» What is needed:
Everything from the top of the data below through the line with "aggressive thinning might" should be duplicated exactly, and nothing past it.

» Data extract:
((

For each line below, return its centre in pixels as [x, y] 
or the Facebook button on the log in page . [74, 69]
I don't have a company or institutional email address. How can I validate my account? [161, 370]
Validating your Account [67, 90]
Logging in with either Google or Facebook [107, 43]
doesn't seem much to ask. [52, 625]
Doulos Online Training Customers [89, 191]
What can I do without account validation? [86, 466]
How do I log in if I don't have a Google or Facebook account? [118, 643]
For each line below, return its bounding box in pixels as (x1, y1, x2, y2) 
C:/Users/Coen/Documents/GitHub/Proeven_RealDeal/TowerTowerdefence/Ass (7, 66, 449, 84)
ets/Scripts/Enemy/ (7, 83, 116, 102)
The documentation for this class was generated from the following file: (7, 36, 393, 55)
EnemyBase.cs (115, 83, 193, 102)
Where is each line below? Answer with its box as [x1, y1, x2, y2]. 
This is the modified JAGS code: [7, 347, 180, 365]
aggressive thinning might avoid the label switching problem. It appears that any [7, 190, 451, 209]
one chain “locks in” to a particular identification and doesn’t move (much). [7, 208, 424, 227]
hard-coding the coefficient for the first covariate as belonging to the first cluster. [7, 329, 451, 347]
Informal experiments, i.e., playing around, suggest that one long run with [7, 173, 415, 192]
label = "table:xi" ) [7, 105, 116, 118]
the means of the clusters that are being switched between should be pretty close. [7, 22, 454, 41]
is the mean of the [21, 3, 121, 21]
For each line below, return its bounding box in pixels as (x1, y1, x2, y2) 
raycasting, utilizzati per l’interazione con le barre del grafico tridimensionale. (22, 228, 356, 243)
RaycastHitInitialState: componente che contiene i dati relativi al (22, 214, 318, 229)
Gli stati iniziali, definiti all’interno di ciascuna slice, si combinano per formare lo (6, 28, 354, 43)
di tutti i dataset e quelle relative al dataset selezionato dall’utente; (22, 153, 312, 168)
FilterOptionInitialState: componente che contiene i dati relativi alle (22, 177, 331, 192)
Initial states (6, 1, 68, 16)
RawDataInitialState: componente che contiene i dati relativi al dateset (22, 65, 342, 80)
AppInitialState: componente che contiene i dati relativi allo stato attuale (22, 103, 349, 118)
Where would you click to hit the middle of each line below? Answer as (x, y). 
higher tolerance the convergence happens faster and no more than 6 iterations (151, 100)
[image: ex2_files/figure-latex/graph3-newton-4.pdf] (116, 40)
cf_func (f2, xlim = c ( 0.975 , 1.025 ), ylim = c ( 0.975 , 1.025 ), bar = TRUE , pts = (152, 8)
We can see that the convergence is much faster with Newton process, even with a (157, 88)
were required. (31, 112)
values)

))

» Reply:
For each line below, return its centre in pixels as [x, y] 
or the Facebook button on the log in page . [74, 69]
I don't have a company or institutional email address. How can I validate my account? [161, 370]
Validating your Account [67, 90]
Logging in with either Google or Facebook [107, 43]
doesn't seem much to ask. [52, 625]
Doulos Online Training Customers [89, 191]
What can I do without account validation? [86, 466]
How do I log in if I don't have a Google or Facebook account? [118, 643]
For each line below, return its bounding box in pixels as (x1, y1, x2, y2) 
C:/Users/Coen/Documents/GitHub/Proeven_RealDeal/TowerTowerdefence/Ass (7, 66, 449, 84)
ets/Scripts/Enemy/ (7, 83, 116, 102)
The documentation for this class was generated from the following file: (7, 36, 393, 55)
EnemyBase.cs (115, 83, 193, 102)
Where is each line below? Answer with its box as [x1, y1, x2, y2]. 
This is the modified JAGS code: [7, 347, 180, 365]
aggressive thinning might avoid the label switching problem. It appears that any [7, 190, 451, 209]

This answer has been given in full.